Un mois plus tard, à l’occasion de la Saint-Jean-Baptiste 1905, Mackay menait ses hommes à l’extérieur du Canada, à bord d’un train du Canadien Pacifique. Le 65e se rendit à Portland, dans le Maine, où le gouverneur de l’État, W. T. Cobb, les accueillit. Durant leur séjour de 48 heures aux États-Unis, les Carabiniers se rendirent à Fort Williams, où ils furent accueillis par des officiers américains, défilèrent dans les rues de Portland en compagnie de miliciens de la Garde nationale du Maine, de réservistes de la Marine américaine et d’un régiment de Sherbrooke, en plus de se livrer, pour le grand plaisir de la population locale, à diverses manœuvres avant d’être passés en revue par un Brigadier général américain.

C’est également sous le commandement du Lieutenant-colonel Mackay que le régiment connut son premier Sergent-major régimentaire en titre, Henry Scott, qui occupa cette importante fonction de 1902 à 1905.

Un des premiers gestes qu’avait posé le Lieutenant-colonel Mackay avait été de corriger officiellement une anomalie qui persistait depuis la naissance du Bataillon.

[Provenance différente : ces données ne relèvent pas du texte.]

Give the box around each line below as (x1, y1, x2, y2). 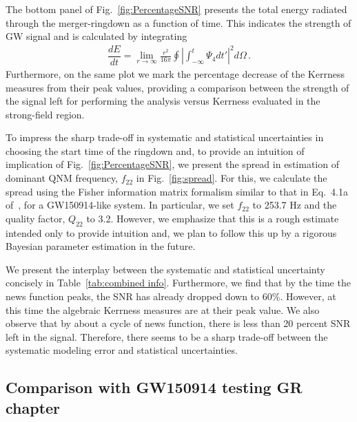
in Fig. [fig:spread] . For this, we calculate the (136, 171, 327, 185)
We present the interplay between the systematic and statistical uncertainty (6, 262, 325, 276)
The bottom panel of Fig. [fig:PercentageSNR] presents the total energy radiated (6, 2, 347, 16)
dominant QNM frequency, (6, 171, 119, 185)
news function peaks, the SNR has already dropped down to (6, 289, 260, 304)
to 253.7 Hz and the (252, 198, 337, 212)
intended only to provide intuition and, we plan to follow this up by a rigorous (6, 225, 337, 240)
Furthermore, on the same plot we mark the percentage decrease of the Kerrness (6, 66, 345, 81)

En effet, bien que les mots « Carabiniers du Mont-Royal » apparaissaient en français sur le blason du 65e que les hommes portaient sur leur uniforme et qu’on retrouvait également cette dénomination sur ses publications officielles, y compris d’ailleurs dans la Gazette officielle, il n’en demeure pas moins que la promulgation officielle du régiment ne mentionnait que la seule dénomination anglophone « Mount Royal Rifles ». Ce qui rendait la dénomination francophone théoriquement irrégulière, sinon illégale.

Mackay s’empressa de s’adresser aux autorités pour faire corriger la situation et le 1er août 1 902 apparaissait dans les ordres généraux de la Milice canadienne, la mention suivante : « Ordre général 85 : 65e Bataillon Mount-Royal Rifles. La désignation du 65e Bataillon Mount-Royal Rifles est changée en celle du 65e Bataillon Carabiniers Mont-Royal ».